What you return must match the listing below character for character, minus any pictures.

___ ENTRIES SUPPLIED ___

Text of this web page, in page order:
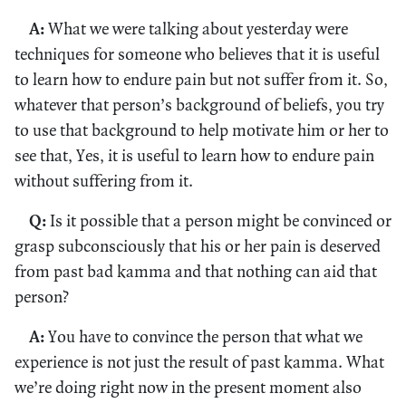
A:What we were talking about yesterday were
techniques for someone who believes that it is useful
to learn how to endure pain but not suffer from it. So,
whatever that person’s background of beliefs, you try
to use that background to help motivate him or her to
see that, Yes, it is useful to learn how to endure pain
without suffering from it.
Q:Is it possible that a person might be convinced or
grasp subconsciously that his or her pain is deserved
from past bad kamma and that nothing can aid that
person?
A:You have to convince the person that what we
experience is not just the result of past kamma. What
we’re doing right now in the present moment also
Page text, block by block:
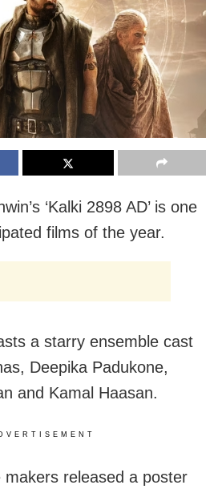
‘Kalki 2898 AD’ is one
films of the year.
a starry ensemble cast
Deepika Padukone,
and Kamal Haasan.
makers released a poster
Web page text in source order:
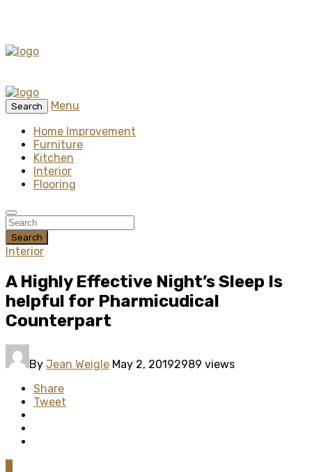
Search
Menu
Home Improvement
Furniture
Kitchen
Interior
Flooring
Search
Interior
A Highly Effective Night’s Sleep Is
helpful for Pharmicudical
Counterpart
By Jean Weigle May 2, 20192989 views
Share
Tweet
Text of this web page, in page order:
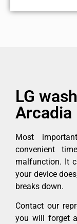
LG
Arcadia
Most
convenient
malfunction. It
your device
breaks down.
Contact our
you will forget
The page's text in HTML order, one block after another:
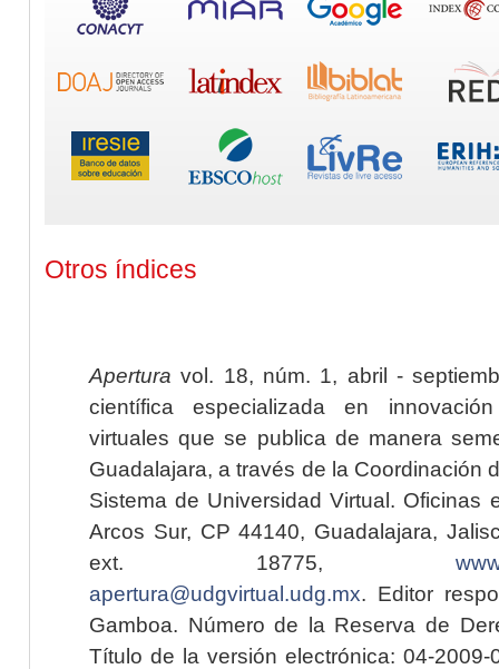
Otros índices
Apertura vol. 18, núm. 1, abril -
científica especializada en
virtuales que se publica de manera
Guadalajara, a través de la Coordinación
Sistema de Universidad Virtual. Oficinas
Arcos Sur, CP 44140, Guadalajara,
ext. 18775,
apertura@udgvirtual.udg.mx. Editor
Gamboa. Número de la Reserva de
Título de la versión electrónica: 04-2009-
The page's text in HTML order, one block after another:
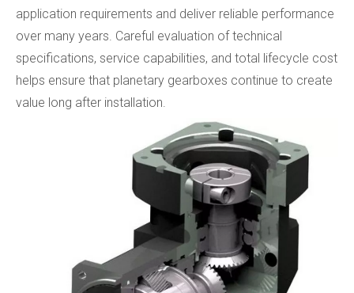
application requirements and deliver reliable performance
over many years. Careful evaluation of technical
specifications, service capabilities, and total lifecycle cost
helps ensure that planetary gearboxes continue to create
value long after installation.

___

* RESULT OF THE TASK:
Text of this web page, in page order:
A:What we were talking about yesterday were
techniques for someone who believes that it is useful
to learn how to endure pain but not suffer from it. So,
whatever that person’s background of beliefs, you try
to use that background to help motivate him or her to
see that, Yes, it is useful to learn how to endure pain
without suffering from it.
Q:Is it possible that a person might be convinced or
grasp subconsciously that his or her pain is deserved
from past bad kamma and that nothing can aid that
person?
A:You have to convince the person that what we
experience is not just the result of past kamma. What
we’re doing right now in the present moment also
Page text, block by block:
‘Kalki 2898 AD’ is one
films of the year.
a starry ensemble cast
Deepika Padukone,
and Kamal Haasan.
makers released a poster
Web page text in source order:
Search
Menu
Home Improvement
Furniture
Kitchen
Interior
Flooring
Search
Interior
A Highly Effective Night’s Sleep Is
helpful for Pharmicudical
Counterpart
By Jean Weigle May 2, 20192989 views
Share
Tweet
Text of this web page, in page order:
LG
Arcadia
Most
convenient
malfunction. It
your device
breaks down.
Contact our
you will forget
The page's text in HTML order, one block after another:
Otros índices
Apertura vol. 18, núm. 1, abril -
científica especializada en
virtuales que se publica de manera
Guadalajara, a través de la Coordinación
Sistema de Universidad Virtual. Oficinas
Arcos Sur, CP 44140, Guadalajara,
ext. 18775,
apertura@udgvirtual.udg.mx. Editor
Gamboa. Número de la Reserva de
Título de la versión electrónica: 04-2009-
The page's text in HTML order, one block after another:
application requirements and deliver reliable performance
over many years. Careful evaluation of technical
specifications, service capabilities, and total lifecycle cost
helps ensure that planetary gearboxes continue to create
value long after installation.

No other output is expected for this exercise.